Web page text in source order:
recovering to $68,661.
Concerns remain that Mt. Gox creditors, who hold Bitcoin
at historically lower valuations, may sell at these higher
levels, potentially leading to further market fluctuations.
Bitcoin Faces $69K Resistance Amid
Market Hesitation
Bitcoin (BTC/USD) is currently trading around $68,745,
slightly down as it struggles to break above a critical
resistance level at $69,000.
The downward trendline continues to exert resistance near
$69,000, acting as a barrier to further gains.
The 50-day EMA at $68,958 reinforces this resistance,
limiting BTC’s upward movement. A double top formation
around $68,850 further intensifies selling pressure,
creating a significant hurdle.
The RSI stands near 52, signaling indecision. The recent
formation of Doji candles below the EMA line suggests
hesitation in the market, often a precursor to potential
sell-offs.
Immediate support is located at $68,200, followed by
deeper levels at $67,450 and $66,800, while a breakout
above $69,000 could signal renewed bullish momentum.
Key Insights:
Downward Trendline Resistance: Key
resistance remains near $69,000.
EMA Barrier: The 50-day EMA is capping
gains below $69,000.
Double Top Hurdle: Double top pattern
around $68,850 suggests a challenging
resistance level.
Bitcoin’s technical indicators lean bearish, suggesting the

WHAT YOU ARE ASKED TO DO — Only the lines from the start of the material through the line containing "slightly down as" belong in the answer, each copied exactly.

ANSWER BOX —
Web page text in source order:
recovering to $68,661.
Concerns remain that Mt. Gox creditors, who hold Bitcoin
at historically lower valuations, may sell at these higher
levels, potentially leading to further market fluctuations.
Bitcoin Faces $69K Resistance Amid
Market Hesitation
Bitcoin (BTC/USD) is currently trading around $68,745,
slightly down as it struggles to break above a critical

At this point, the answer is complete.